Please retype the data below exactly, stopping after the line with "Star Wars Jokes" and skipping every picture.

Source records
# # # # #

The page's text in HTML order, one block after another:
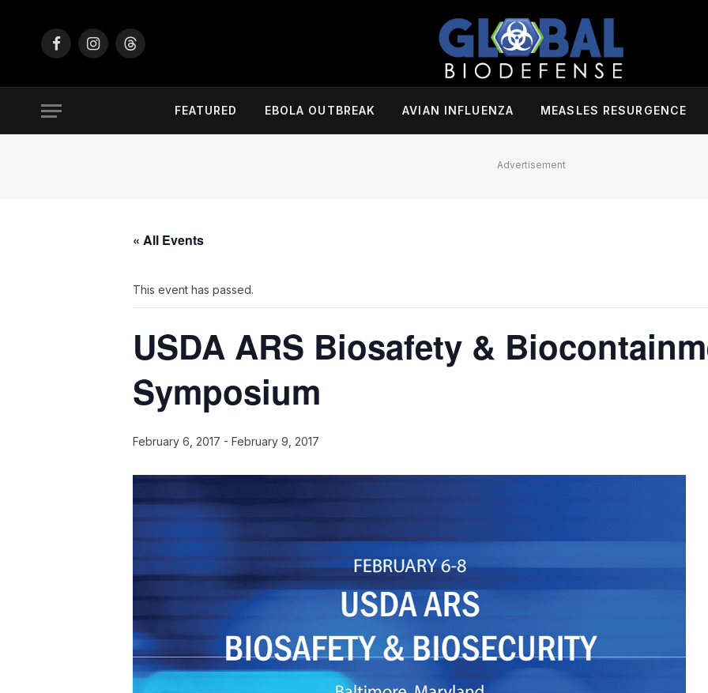
FacebookInstagramThreads
FEATURED EBOLA OUTBREAK AVIAN INFLUENZA MEASLES RESURGENCE
Advertisement
« All Events
This event has passed.
USDA ARS Biosafety &
Symposium
February 6, 2017 - February 9, 2017
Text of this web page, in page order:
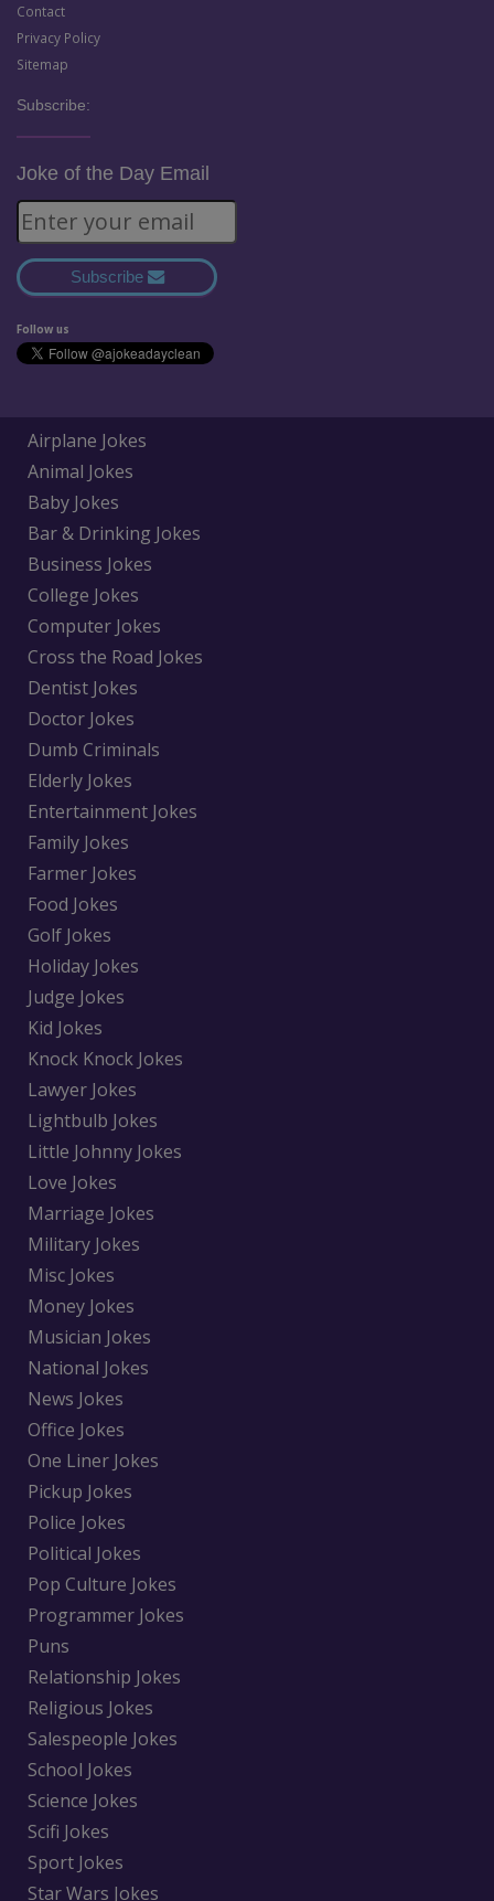
Contact
Privacy Policy
Sitemap
Subscribe:
Joke of the Day Email
Subscribe
Follow us
Airplane Jokes
Animal Jokes
Baby Jokes
Bar & Drinking Jokes
Business Jokes
College Jokes
Computer Jokes
Cross the Road Jokes
Dentist Jokes
Doctor Jokes
Dumb Criminals
Elderly Jokes
Entertainment Jokes
Family Jokes
Farmer Jokes
Food Jokes
Golf Jokes
Holiday Jokes
Judge Jokes
Kid Jokes
Knock Knock Jokes
Lawyer Jokes
Lightbulb Jokes
Little Johnny Jokes
Love Jokes
Marriage Jokes
Military Jokes
Misc Jokes
Money Jokes
Musician Jokes
National Jokes
News Jokes
Office Jokes
One Liner Jokes
Pickup Jokes
Police Jokes
Political Jokes
Pop Culture Jokes
Programmer Jokes
Puns
Relationship Jokes
Religious Jokes
Salespeople Jokes
School Jokes
Science Jokes
Scifi Jokes
Sport Jokes
Star Wars Jokes
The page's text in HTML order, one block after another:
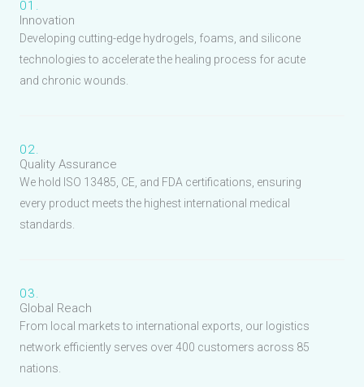
01.
Innovation
Developing cutting-edge hydrogels, foams, and silicone
technologies to accelerate the healing process for acute
and chronic wounds.
02.
Quality Assurance
We hold ISO 13485, CE, and FDA certifications, ensuring
every product meets the highest international medical
standards.
03.
Global Reach
From local markets to international exports, our logistics
network efficiently serves over 400 customers across 85
nations.
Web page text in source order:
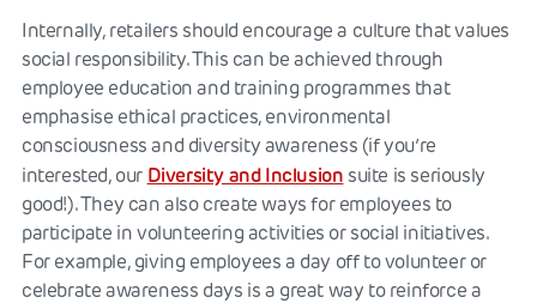
Internally, retailers should encourage a culture that values
social responsibility. This can be achieved through
employee education and training programmes that
emphasise ethical practices, environmental
consciousness and diversity awareness (if you’re
interested, our Diversity and Inclusion suite is seriously
good!). They can also create ways for employees to
participate in volunteering activities or social initiatives.
For example, giving employees a day off to volunteer or
celebrate awareness days is a great way to reinforce a
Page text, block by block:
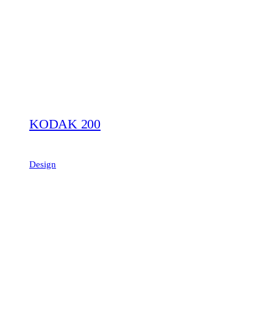
KODAK 200
Design
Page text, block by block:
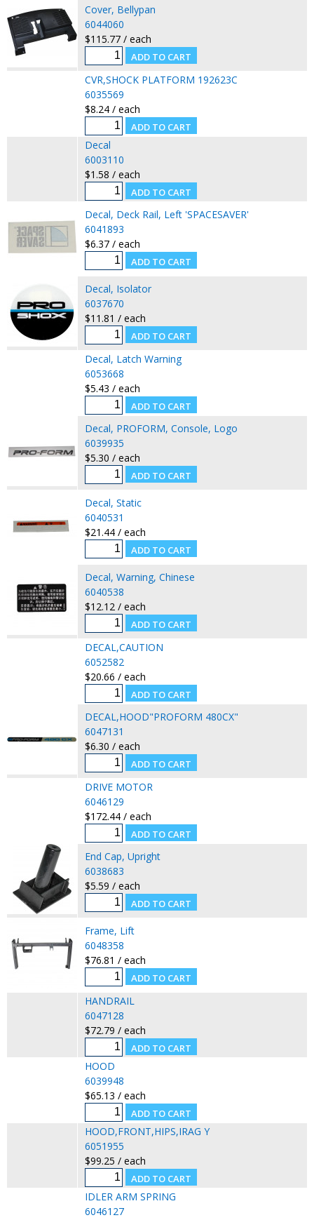
Cover, Bellypan
6044060
$115.77 / each
CVR,SHOCK PLATFORM 192623C
6035569
$8.24 / each
Decal
6003110
$1.58 / each
Decal, Deck Rail, Left 'SPACESAVER'
6041893
$6.37 / each
Decal, Isolator
6037670
$11.81 / each
Decal, Latch Warning
6053668
$5.43 / each
Decal, PROFORM, Console, Logo
6039935
$5.30 / each
Decal, Static
6040531
$21.44 / each
Decal, Warning, Chinese
6040538
$12.12 / each
DECAL,CAUTION
6052582
$20.66 / each
DECAL,HOOD"PROFORM 480CX"
6047131
$6.30 / each
DRIVE MOTOR
6046129
$172.44 / each
End Cap, Upright
6038683
$5.59 / each
Frame, Lift
6048358
$76.81 / each
HANDRAIL
6047128
$72.79 / each
HOOD
6039948
$65.13 / each
HOOD,FRONT,HIPS,IRAG Y
6051955
$99.25 / each
IDLER ARM SPRING
6046127

# # # # #

## Result of this exercise
The page's text in HTML order, one block after another:
FacebookInstagramThreads
FEATURED EBOLA OUTBREAK AVIAN INFLUENZA MEASLES RESURGENCE
Advertisement
« All Events
This event has passed.
USDA ARS Biosafety &
Symposium
February 6, 2017 - February 9, 2017
Text of this web page, in page order:
Contact
Privacy Policy
Sitemap
Subscribe:
Joke of the Day Email
Subscribe
Follow us
Airplane Jokes
Animal Jokes
Baby Jokes
Bar & Drinking Jokes
Business Jokes
College Jokes
Computer Jokes
Cross the Road Jokes
Dentist Jokes
Doctor Jokes
Dumb Criminals
Elderly Jokes
Entertainment Jokes
Family Jokes
Farmer Jokes
Food Jokes
Golf Jokes
Holiday Jokes
Judge Jokes
Kid Jokes
Knock Knock Jokes
Lawyer Jokes
Lightbulb Jokes
Little Johnny Jokes
Love Jokes
Marriage Jokes
Military Jokes
Misc Jokes
Money Jokes
Musician Jokes
National Jokes
News Jokes
Office Jokes
One Liner Jokes
Pickup Jokes
Police Jokes
Political Jokes
Pop Culture Jokes
Programmer Jokes
Puns
Relationship Jokes
Religious Jokes
Salespeople Jokes
School Jokes
Science Jokes
Scifi Jokes
Sport Jokes
Star Wars Jokes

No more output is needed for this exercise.